HCl_(aq) amount depends of the freebase you're gassing, obviously. CaCl₂ is dirt cheap and you can even dry it and use it one more time

I usually just fill the 1/4 of the erlenmeyer with CaCl₂, Don't let it go too wet, use always excess. If it gets too damp, just replace it with fresh batch.

It's always good to dry the product in vacuum dessicator  

[Osmium]

Ca2SO4 is insoluble, I'd rather use NaCl.

[silenziox]

We were discussing about Calcium chloride (CaCl2), not Calcium sulfate (Ca2CO4)    ...

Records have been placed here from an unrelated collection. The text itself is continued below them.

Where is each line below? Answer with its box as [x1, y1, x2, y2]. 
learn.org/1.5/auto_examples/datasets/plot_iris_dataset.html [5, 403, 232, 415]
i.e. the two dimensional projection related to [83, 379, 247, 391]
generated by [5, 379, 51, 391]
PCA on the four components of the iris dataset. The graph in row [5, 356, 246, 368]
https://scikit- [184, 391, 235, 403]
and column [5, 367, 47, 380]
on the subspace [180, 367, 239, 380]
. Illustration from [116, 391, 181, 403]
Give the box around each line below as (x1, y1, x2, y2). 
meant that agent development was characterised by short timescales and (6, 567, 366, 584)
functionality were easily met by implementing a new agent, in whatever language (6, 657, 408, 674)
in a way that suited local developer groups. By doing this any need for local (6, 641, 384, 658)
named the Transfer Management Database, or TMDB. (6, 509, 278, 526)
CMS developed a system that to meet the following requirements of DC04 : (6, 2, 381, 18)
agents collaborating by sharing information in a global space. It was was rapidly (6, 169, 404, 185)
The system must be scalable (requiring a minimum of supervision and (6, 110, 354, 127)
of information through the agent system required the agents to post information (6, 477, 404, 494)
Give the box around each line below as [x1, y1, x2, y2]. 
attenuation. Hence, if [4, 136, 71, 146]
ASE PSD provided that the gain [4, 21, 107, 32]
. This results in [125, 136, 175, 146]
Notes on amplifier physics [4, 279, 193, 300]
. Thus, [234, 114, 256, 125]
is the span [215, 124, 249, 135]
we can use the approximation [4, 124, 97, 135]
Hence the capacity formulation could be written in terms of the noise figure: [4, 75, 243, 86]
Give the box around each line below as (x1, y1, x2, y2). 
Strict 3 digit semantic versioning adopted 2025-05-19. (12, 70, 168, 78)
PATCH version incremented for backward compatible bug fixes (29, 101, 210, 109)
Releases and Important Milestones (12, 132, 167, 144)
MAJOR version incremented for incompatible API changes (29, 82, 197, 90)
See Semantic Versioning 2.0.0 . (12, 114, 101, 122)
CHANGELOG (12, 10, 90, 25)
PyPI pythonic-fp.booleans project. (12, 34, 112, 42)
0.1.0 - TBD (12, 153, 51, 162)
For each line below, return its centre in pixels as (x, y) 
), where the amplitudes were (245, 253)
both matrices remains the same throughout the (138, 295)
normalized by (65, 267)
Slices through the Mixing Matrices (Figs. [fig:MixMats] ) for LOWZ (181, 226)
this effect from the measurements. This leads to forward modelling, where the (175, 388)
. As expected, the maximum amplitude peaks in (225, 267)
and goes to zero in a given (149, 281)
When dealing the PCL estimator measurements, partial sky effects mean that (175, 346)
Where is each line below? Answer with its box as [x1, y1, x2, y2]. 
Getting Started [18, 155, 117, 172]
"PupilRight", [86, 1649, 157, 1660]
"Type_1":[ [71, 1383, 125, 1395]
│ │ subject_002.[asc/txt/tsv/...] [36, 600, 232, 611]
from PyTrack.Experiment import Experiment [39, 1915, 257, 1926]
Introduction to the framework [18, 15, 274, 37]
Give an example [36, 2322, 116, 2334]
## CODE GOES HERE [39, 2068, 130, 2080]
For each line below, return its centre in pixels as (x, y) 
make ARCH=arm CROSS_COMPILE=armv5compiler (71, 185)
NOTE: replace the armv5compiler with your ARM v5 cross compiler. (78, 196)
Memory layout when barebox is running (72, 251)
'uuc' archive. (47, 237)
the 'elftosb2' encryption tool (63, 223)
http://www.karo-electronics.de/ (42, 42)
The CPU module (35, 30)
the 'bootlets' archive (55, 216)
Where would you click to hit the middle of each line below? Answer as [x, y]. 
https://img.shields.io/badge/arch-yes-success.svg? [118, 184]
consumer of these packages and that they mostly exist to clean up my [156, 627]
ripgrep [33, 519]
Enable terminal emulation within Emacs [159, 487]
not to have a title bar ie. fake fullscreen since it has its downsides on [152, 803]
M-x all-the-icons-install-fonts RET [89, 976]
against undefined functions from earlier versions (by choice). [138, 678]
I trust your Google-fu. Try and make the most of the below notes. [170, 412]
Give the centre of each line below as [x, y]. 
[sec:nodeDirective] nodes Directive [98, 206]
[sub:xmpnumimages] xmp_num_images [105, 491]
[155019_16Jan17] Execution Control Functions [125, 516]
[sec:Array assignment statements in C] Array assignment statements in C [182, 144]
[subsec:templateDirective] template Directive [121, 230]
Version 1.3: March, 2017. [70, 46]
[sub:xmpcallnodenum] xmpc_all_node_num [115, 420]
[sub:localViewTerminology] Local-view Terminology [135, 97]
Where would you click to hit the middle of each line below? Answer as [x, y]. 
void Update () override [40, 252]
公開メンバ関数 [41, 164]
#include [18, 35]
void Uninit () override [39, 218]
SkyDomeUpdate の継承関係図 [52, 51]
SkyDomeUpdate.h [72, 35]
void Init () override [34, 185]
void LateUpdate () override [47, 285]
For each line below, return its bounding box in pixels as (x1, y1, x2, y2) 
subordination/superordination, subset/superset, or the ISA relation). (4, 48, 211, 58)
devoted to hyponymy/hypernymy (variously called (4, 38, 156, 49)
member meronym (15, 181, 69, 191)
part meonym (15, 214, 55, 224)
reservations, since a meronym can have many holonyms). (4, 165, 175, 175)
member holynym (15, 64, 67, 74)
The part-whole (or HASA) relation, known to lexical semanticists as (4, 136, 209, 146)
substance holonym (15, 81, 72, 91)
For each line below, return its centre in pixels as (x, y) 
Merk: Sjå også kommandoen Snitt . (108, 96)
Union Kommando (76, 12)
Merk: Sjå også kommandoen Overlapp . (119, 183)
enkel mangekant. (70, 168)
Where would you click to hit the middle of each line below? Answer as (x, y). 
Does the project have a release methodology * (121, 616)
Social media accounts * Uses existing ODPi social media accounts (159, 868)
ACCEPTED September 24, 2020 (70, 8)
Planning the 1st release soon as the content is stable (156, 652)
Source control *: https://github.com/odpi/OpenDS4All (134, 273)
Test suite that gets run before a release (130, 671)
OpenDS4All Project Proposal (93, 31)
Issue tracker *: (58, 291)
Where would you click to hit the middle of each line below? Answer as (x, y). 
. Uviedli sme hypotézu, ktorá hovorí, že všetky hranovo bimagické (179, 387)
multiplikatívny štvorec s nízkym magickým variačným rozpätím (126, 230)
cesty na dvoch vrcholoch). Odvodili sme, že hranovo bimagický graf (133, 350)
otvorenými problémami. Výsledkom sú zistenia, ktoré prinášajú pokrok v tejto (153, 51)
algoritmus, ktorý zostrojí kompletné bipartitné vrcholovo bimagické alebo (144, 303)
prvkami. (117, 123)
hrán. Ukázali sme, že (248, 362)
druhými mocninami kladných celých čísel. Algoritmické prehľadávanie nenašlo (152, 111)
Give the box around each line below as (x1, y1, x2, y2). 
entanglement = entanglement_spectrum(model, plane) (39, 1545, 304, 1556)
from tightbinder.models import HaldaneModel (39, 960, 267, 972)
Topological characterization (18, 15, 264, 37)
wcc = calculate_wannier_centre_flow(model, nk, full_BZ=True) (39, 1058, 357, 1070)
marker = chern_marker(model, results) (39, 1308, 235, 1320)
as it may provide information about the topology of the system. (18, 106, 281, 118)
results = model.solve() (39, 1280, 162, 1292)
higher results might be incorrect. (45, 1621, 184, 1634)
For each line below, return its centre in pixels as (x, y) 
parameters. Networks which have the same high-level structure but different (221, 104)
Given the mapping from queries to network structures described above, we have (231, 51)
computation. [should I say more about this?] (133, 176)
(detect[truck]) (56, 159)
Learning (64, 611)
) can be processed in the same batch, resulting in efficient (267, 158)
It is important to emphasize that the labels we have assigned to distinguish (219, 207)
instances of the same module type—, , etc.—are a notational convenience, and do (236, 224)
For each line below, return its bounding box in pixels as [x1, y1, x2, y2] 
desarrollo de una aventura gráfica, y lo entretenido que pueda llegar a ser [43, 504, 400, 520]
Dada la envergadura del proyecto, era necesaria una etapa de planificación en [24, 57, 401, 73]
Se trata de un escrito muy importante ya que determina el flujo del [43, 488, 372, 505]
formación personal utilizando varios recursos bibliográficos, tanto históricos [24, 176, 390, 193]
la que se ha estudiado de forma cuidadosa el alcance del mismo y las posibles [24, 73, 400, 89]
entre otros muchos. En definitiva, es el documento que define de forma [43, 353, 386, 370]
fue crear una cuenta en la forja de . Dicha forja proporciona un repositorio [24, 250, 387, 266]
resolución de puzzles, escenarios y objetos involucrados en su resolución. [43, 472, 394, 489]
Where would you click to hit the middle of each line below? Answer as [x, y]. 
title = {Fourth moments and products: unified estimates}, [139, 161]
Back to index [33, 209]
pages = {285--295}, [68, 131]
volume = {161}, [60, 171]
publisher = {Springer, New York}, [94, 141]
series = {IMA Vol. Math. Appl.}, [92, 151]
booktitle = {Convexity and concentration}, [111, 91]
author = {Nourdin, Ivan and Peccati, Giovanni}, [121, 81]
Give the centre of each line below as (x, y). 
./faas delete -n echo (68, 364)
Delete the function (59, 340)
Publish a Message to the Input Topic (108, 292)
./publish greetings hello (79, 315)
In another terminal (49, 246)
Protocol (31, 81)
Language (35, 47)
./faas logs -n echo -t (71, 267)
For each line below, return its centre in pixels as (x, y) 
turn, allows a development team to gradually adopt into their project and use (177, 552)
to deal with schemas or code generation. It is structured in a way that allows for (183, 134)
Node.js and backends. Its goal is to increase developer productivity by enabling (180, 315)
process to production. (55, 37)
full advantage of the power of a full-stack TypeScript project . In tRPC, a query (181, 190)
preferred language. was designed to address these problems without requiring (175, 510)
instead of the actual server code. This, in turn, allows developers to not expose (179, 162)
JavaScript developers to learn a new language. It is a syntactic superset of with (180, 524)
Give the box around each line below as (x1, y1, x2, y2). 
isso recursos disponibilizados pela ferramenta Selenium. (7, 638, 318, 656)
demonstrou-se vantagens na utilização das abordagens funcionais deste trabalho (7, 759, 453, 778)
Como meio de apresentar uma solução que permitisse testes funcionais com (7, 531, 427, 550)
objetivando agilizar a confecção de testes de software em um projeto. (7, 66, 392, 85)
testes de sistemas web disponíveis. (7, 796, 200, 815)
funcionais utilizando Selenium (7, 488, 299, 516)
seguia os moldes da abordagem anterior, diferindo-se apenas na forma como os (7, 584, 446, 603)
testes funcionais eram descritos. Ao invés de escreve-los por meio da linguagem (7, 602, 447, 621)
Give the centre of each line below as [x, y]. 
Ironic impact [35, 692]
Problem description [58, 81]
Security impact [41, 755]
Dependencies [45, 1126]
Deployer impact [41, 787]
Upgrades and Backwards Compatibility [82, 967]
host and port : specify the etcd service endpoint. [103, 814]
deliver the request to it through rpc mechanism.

Then again, CaCl2 + H2SO4 = CaSO4 + 2HCl ...

edit: Quick search provided interesting links with patents and all concerning sodium bicarbonate, NaHCO3, calcium chloride, CaCl2, hydrochloric acid, HCL and "gypsum" (Ca2CO4·2H2O), CaSO4 and waste reduction program examples..[/red]

http://www.geocities.com/CapeCanaveral/Galaxy/6137/

Method of manufacturing of technically pure hydrochloric acid and other chemicals using waste from soda production, Patent App. P-280653, 19.07.1989, B. Borkowski, J. Król-Bogomilski

--------------------------------------------------------------------------------


Calcium chloride, which is the second product in the Solvay method can be used in the chemical industry, in order to reach calcium sulfate (white pigment, white gypsum), hydrochloric acid and gaseous HCl in a simple industrial unit process.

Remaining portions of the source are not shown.